* TASK GOAL
Everything in the records must be restated exactly, apart from the pictures.

:::::

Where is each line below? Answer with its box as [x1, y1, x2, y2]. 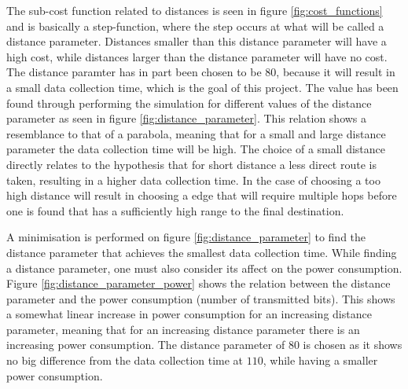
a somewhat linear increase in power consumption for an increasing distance [6, 306, 372, 322]
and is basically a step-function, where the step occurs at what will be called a [6, 17, 384, 34]
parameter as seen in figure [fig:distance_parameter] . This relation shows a [6, 110, 367, 127]
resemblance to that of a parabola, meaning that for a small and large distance [6, 125, 386, 141]
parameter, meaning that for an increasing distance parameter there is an [6, 321, 360, 337]
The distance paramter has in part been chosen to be [6, 64, 262, 80]
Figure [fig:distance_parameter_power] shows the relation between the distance [6, 275, 391, 292]
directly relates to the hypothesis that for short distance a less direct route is [6, 156, 377, 172]

:::::

* RESULT OF THE EXERCISE
Where is each line below? Answer with its box as [x1, y1, x2, y2]. 
a somewhat linear increase in power consumption for an increasing distance [6, 306, 372, 322]
and is basically a step-function, where the step occurs at what will be called a [6, 17, 384, 34]
parameter as seen in figure [fig:distance_parameter] . This relation shows a [6, 110, 367, 127]
resemblance to that of a parabola, meaning that for a small and large distance [6, 125, 386, 141]
parameter, meaning that for an increasing distance parameter there is an [6, 321, 360, 337]
The distance paramter has in part been chosen to be [6, 64, 262, 80]
Figure [fig:distance_parameter_power] shows the relation between the distance [6, 275, 391, 292]
directly relates to the hypothesis that for short distance a less direct route is [6, 156, 377, 172]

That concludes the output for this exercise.